Work order:
Your answer must be an exact copy of the records below, minus the pictures.

Provided records:
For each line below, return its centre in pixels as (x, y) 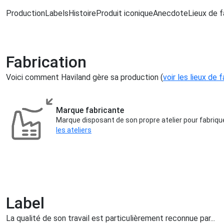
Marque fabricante (90, 110)
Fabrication (46, 62)
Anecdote (170, 13)
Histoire (82, 13)
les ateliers (74, 130)
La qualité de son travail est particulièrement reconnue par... (110, 218)
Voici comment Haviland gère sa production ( (84, 77)
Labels (57, 13)
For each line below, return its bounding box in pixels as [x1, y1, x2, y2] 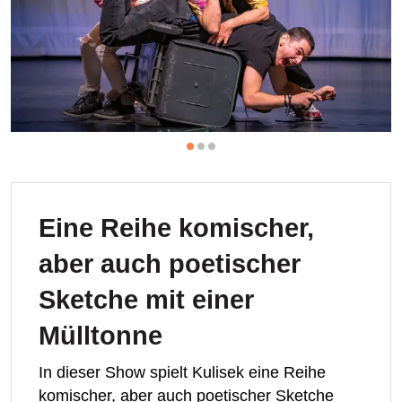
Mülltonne [39, 320, 162, 350]
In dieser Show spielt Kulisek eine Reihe [39, 363, 326, 381]
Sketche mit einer [39, 284, 254, 314]
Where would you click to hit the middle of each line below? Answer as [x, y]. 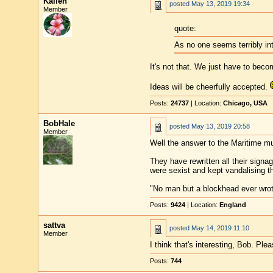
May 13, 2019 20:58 [220, 126]
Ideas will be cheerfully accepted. [210, 87]
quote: [185, 29]
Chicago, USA [245, 103]
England [232, 205]
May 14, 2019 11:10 [220, 228]
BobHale [59, 123]
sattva [54, 225]
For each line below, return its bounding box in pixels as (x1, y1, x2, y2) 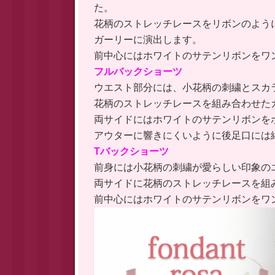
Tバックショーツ (93, 145, 169, 157)
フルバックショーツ (93, 66, 182, 77)
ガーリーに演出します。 (93, 34, 202, 45)
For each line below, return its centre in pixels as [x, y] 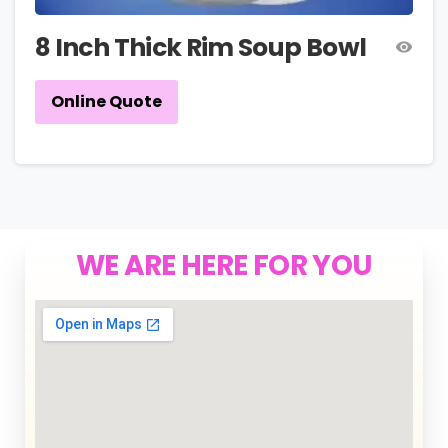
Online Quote [106, 102]
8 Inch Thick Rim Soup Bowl [201, 47]
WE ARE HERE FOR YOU [224, 265]
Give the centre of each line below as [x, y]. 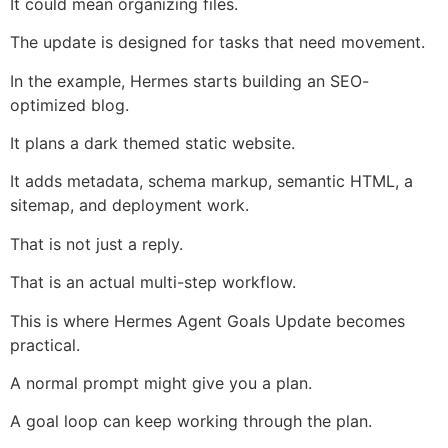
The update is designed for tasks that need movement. [217, 42]
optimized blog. [69, 104]
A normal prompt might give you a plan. [161, 382]
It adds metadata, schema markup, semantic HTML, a [211, 181]
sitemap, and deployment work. [129, 205]
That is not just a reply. [96, 243]
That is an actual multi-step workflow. [153, 282]
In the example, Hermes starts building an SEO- [189, 80]
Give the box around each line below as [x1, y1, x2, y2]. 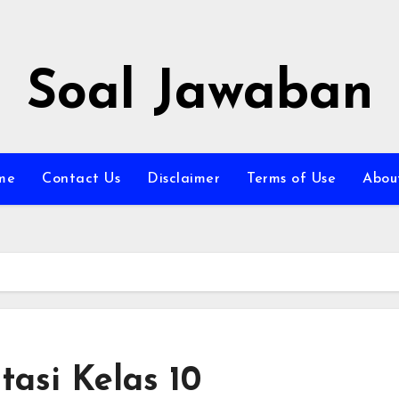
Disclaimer [147, 172, 220, 186]
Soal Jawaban [26, 68, 373, 121]
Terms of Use [247, 172, 336, 186]
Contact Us [42, 172, 120, 186]
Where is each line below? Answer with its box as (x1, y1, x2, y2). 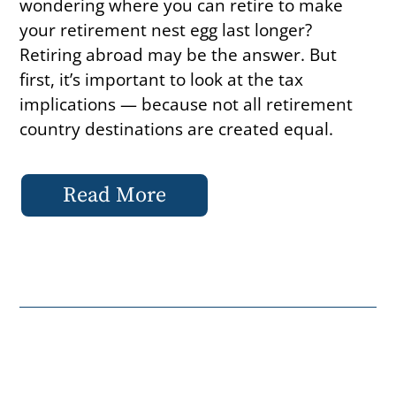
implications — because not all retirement (19, 92, 354, 117)
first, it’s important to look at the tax (19, 67, 304, 92)
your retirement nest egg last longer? (19, 18, 313, 42)
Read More (63, 182, 167, 209)
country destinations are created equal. (19, 117, 334, 141)
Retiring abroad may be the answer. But (19, 42, 338, 67)
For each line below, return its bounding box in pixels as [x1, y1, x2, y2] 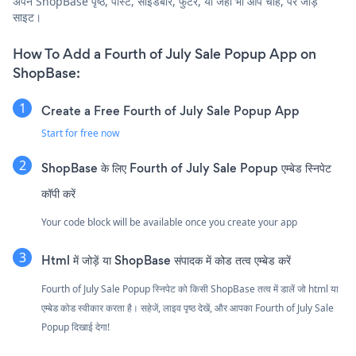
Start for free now [41, 126, 119, 140]
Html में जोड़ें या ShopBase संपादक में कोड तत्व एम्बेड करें [41, 251, 291, 269]
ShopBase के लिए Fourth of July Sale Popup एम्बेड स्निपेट [41, 159, 331, 176]
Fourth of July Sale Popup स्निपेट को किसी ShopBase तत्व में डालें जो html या [41, 281, 339, 296]
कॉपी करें [41, 184, 75, 202]
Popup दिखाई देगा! [41, 319, 110, 334]
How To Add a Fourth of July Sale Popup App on [13, 44, 316, 64]
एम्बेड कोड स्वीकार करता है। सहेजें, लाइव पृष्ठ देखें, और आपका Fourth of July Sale [41, 300, 334, 315]
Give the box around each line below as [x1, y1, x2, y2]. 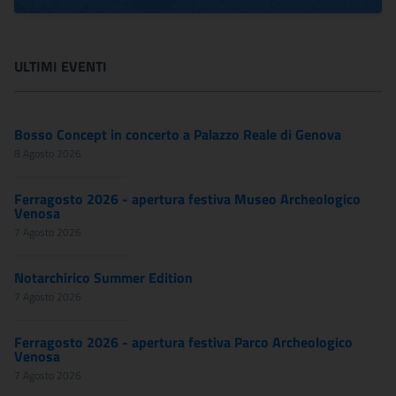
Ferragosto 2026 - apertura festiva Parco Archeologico [14, 331, 353, 353]
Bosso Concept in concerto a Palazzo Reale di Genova [14, 124, 341, 145]
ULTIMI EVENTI [14, 56, 107, 77]
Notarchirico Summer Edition [14, 267, 193, 288]
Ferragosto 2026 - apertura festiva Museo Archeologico [14, 188, 361, 209]
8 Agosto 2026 [14, 145, 81, 162]
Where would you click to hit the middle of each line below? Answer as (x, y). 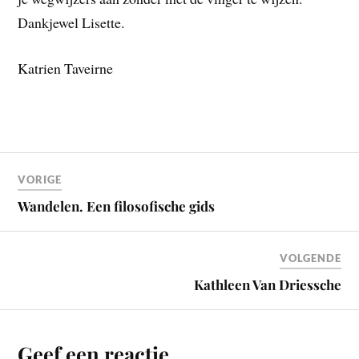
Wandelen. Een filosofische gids (117, 206)
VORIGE (40, 180)
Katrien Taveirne (66, 69)
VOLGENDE (310, 258)
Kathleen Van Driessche (267, 285)
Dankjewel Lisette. (71, 23)
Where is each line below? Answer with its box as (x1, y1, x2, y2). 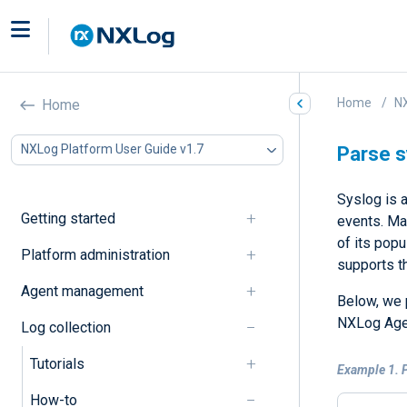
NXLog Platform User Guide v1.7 (21, 142, 203, 157)
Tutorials (29, 354, 84, 372)
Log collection (20, 318, 111, 336)
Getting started (20, 209, 115, 227)
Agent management (20, 282, 144, 300)
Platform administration (20, 245, 170, 263)
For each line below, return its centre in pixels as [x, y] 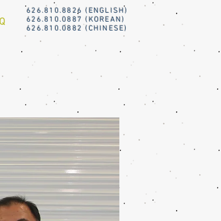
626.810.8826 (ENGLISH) [77, 11]
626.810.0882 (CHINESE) [77, 29]
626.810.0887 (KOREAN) [76, 20]
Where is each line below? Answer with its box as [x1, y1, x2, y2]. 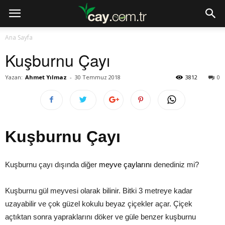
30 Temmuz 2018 [75, 73, 121, 81]
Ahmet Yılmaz [25, 73, 67, 81]
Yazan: [5, 73, 23, 81]
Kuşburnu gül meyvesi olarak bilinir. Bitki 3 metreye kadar [5, 186, 192, 195]
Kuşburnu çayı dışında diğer [5, 160, 97, 169]
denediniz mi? [152, 160, 199, 169]
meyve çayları [99, 160, 146, 169]
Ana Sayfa [5, 33, 33, 42]

Solution to this problem:
For each line below, return its centre in pixels as (x, y) 
Marque fabricante (90, 110)
Fabrication (46, 62)
Anecdote (170, 13)
Histoire (82, 13)
les ateliers (74, 130)
La qualité de son travail est particulièrement reconnue par... (110, 218)
Voici comment Haviland gère sa production ( (84, 77)
Labels (57, 13)
For each line below, return its bounding box in pixels as [x1, y1, x2, y2] 
Mülltonne [39, 320, 162, 350]
In dieser Show spielt Kulisek eine Reihe [39, 363, 326, 381]
Sketche mit einer [39, 284, 254, 314]
Where would you click to hit the middle of each line below? Answer as [x, y]. 
May 13, 2019 20:58 [220, 126]
Ideas will be cheerfully accepted. [210, 87]
quote: [185, 29]
Chicago, USA [245, 103]
England [232, 205]
May 14, 2019 11:10 [220, 228]
BobHale [59, 123]
sattva [54, 225]
For each line below, return its bounding box in pixels as (x1, y1, x2, y2) 
Tバックショーツ (93, 145, 169, 157)
フルバックショーツ (93, 66, 182, 77)
ガーリーに演出します。 (93, 34, 202, 45)
For each line below, return its centre in pixels as [x, y] 
Online Quote [106, 102]
8 Inch Thick Rim Soup Bowl [201, 47]
WE ARE HERE FOR YOU [224, 265]
Give the centre of each line below as [x, y]. 
The update is designed for tasks that need movement. [217, 42]
optimized blog. [69, 104]
A normal prompt might give you a plan. [161, 382]
It adds metadata, schema markup, semantic HTML, a [211, 181]
sitemap, and deployment work. [129, 205]
That is not just a reply. [96, 243]
That is an actual multi-step workflow. [153, 282]
In the example, Hermes starts building an SEO- [189, 80]
Give the box around each line below as [x1, y1, x2, y2]. 
Disclaimer [147, 172, 220, 186]
Soal Jawaban [26, 68, 373, 121]
Terms of Use [247, 172, 336, 186]
Contact Us [42, 172, 120, 186]
Where is each line below? Answer with its box as (x1, y1, x2, y2). 
implications — because not all retirement (19, 92, 354, 117)
first, it’s important to look at the tax (19, 67, 304, 92)
your retirement nest egg last longer? (19, 18, 313, 42)
Read More (63, 182, 167, 209)
country destinations are created equal. (19, 117, 334, 141)
Retiring abroad may be the answer. But (19, 42, 338, 67)
For each line below, return its bounding box in pixels as [x1, y1, x2, y2] 
Start for free now [41, 126, 119, 140]
Html में जोड़ें या ShopBase संपादक में कोड तत्व एम्बेड करें [41, 251, 291, 269]
ShopBase के लिए Fourth of July Sale Popup एम्बेड स्निपेट [41, 159, 331, 176]
Fourth of July Sale Popup स्निपेट को किसी ShopBase तत्व में डालें जो html या [41, 281, 339, 296]
कॉपी करें [41, 184, 75, 202]
Popup दिखाई देगा! [41, 319, 110, 334]
How To Add a Fourth of July Sale Popup App on [13, 44, 316, 64]
एम्बेड कोड स्वीकार करता है। सहेजें, लाइव पृष्ठ देखें, और आपका Fourth of July Sale [41, 300, 334, 315]
Give the box around each line below as [x1, y1, x2, y2]. 
Ferragosto 2026 - apertura festiva Parco Archeologico [14, 331, 353, 353]
Bosso Concept in concerto a Palazzo Reale di Genova [14, 124, 341, 145]
ULTIMI EVENTI [14, 56, 107, 77]
Notarchirico Summer Edition [14, 267, 193, 288]
Ferragosto 2026 - apertura festiva Museo Archeologico [14, 188, 361, 209]
8 Agosto 2026 [14, 145, 81, 162]
Where would you click to hit the middle of each line below? Answer as (x, y). 
Wandelen. Een filosofische gids (117, 206)
VORIGE (40, 180)
Katrien Taveirne (66, 69)
VOLGENDE (310, 258)
Kathleen Van Driessche (267, 285)
Dankjewel Lisette. (71, 23)
Where is each line below? Answer with its box as (x1, y1, x2, y2). 
NXLog Platform User Guide v1.7 (21, 142, 203, 157)
Tutorials (29, 354, 84, 372)
Log collection (20, 318, 111, 336)
Getting started (20, 209, 115, 227)
Agent management (20, 282, 144, 300)
Platform administration (20, 245, 170, 263)
For each line below, return its centre in pixels as [x, y] 
626.810.8826 (ENGLISH) [77, 11]
626.810.0882 (CHINESE) [77, 29]
626.810.0887 (KOREAN) [76, 20]
Where is each line below? Answer with its box as [x1, y1, x2, y2]. 
30 Temmuz 2018 [75, 73, 121, 81]
Ahmet Yılmaz [25, 73, 67, 81]
Yazan: [5, 73, 23, 81]
Kuşburnu gül meyvesi olarak bilinir. Bitki 3 metreye kadar [5, 186, 192, 195]
Kuşburnu çayı dışında diğer [5, 160, 97, 169]
denediniz mi? [152, 160, 199, 169]
meyve çayları [99, 160, 146, 169]
Ana Sayfa [5, 33, 33, 42]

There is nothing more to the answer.